In the last two posts, I offered a "Pop-Quiz" on predicting stock prices. Today, I would like to ask the most important issue when attempting to use any form of predictive analytics in the financial markets. Do you even have a chance of getting reliable results? Or are you wasting your time? Back in 2003, when I first built the described Neural Network solution, it was my first naive take on the problem and I wasted a lot of time.

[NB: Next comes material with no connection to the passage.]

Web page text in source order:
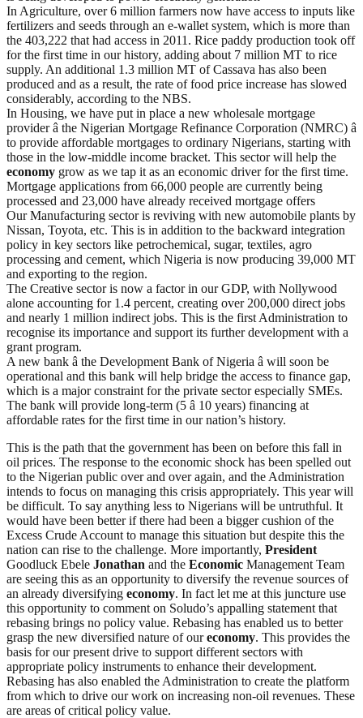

Today, with the expansion of machine learning research and mathematical techniques combined with the proliferation of open source tools, we are in a much better position to answer these questions directly. A few months back a new algorithm came to my attention via an interesting post on the FastML blog entitled "Are Stocks predictable". Check this link: http://fastml.com/are-stocks-predictable/
The short story is this: A PhD student at Carnegie Mellon University named Georg Goerg developed an algorithm and published his findings in what he called 'Forecastable Component Analysis'. This algorithm looks at a time-series and tries to determine how much noise vs. how much signal. The answer is provided as an 'Omega Score'. The algorithm was also provided as an R package ForeCA.
In English, if the data contains too much noise, attempts to predict the series will fail. This is really useful for stock prices. FastML shows that next day %changes for stock indexes have ridiculously low Omega scores, between 1.25% and 6%. Not enough to bank on.
I discovered a similar effect in my research. No matter how much you torture the input data, forecasting the next day's close is a fool's folly. It is analogous to attempting to predict the flip of a coin. However, what I have discovered (assuming I am interpreting the results correctly), is that as you go out in time, the results start to become more meaningful. So, what would happen if you fed the ForeCA algorithm with Percentage change values for 1,5,10,15,20,25, and 30 days in the future ?
Here are the results. Note: ForeCA reorders the columns from most to least forecastable (after transformation), so for the sake of simplicity, just pay attention to the 'Orig' series' omega scores and the top right bar chart. (bars labeled X1-Day through X30_DAY). As you can see, the noise/signal ratio and your ability to forecast improves as the number of days increases.
$Omega
Series 7 Series 4 Series 5 Series 6 Series 3 Series 2 Series 1
31.998529 28.954507 25.660565 23.572059 20.275582 11.857304 4.612705
$Omega.orig
X1_DAY X5_DAY X10_DAY X15_DAY X20_DAY X25_DAY X30_DAY
1.632106 11.253286 18.363721 22.831144 26.353855 29.138379 31.560240
Again, assuming I am interpreting the results correctly, we have a 31.56% chance of getting the forecast right 30 days in the future. Still not enough to bank on. In the end, stock market success is not about the perfect algorithm or forecast or formula. It is about managing risk when your signal goes wrong.
(Note: I would have provided the R source code and input data, but it was left on my work laptop when I recently finished up a project with Cisco).